• **Brief**:
What you give back from the listing below should be an exact copy of the lines from the one with "Total Users - - 387 [44, 129]" down to the one with "data is coming", and it should contain no pictures.

• **Data section**:
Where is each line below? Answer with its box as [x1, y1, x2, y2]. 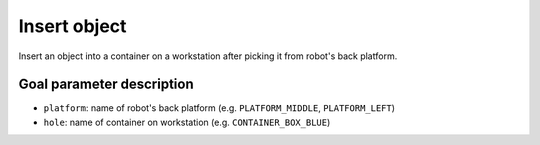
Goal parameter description [18, 76, 194, 93]
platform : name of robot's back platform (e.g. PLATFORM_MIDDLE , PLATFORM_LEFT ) [43, 102, 395, 114]
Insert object [18, 15, 127, 37]
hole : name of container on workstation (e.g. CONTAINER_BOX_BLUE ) [43, 116, 331, 128]
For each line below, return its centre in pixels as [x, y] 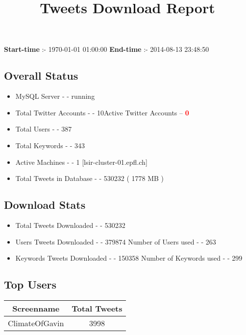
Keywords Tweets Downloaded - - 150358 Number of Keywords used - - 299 [129, 258]
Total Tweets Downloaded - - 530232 [70, 225]
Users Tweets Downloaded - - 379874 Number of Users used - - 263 [116, 241]
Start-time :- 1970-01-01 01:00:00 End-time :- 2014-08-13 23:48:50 [107, 49]
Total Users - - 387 [44, 129]
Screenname [36, 308]
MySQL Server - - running [55, 96]
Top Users [30, 284]
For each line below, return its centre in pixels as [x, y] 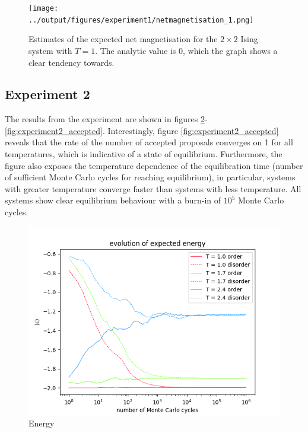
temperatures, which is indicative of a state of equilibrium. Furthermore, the [144, 154]
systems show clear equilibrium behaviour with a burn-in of [113, 200]
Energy [42, 423]
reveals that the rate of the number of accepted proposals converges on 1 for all [149, 142]
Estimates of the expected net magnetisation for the [123, 39]
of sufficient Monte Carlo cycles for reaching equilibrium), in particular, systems [150, 177]
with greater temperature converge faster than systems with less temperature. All [153, 188]
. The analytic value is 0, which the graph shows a [186, 50]
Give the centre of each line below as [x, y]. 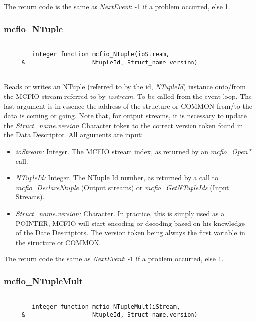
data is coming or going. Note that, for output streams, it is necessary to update [125, 115]
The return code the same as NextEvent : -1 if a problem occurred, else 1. [114, 259]
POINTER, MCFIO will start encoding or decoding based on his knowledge [130, 223]
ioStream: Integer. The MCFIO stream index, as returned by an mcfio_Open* [133, 151]
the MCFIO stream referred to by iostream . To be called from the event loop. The [128, 96]
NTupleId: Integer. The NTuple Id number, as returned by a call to [117, 177]
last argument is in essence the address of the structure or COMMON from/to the [128, 106]
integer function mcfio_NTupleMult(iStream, [106, 306]
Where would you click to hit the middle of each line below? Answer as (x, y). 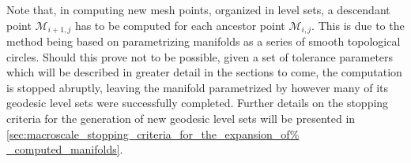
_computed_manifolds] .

• **Task output**:
Total Users - - 387 [44, 129]
Screenname [36, 308]
MySQL Server - - running [55, 96]
Top Users [30, 284]
For each line below, return its centre in pixels as [x, y] 
temperatures, which is indicative of a state of equilibrium. Furthermore, the [144, 154]
systems show clear equilibrium behaviour with a burn-in of [113, 200]
Energy [42, 423]
reveals that the rate of the number of accepted proposals converges on 1 for all [149, 142]
Estimates of the expected net magnetisation for the [123, 39]
of sufficient Monte Carlo cycles for reaching equilibrium), in particular, systems [150, 177]
with greater temperature converge faster than systems with less temperature. All [153, 188]
. The analytic value is 0, which the graph shows a [186, 50]
Give the centre of each line below as [x, y]. 
data is coming or going. Note that, for output streams, it is necessary to update [125, 115]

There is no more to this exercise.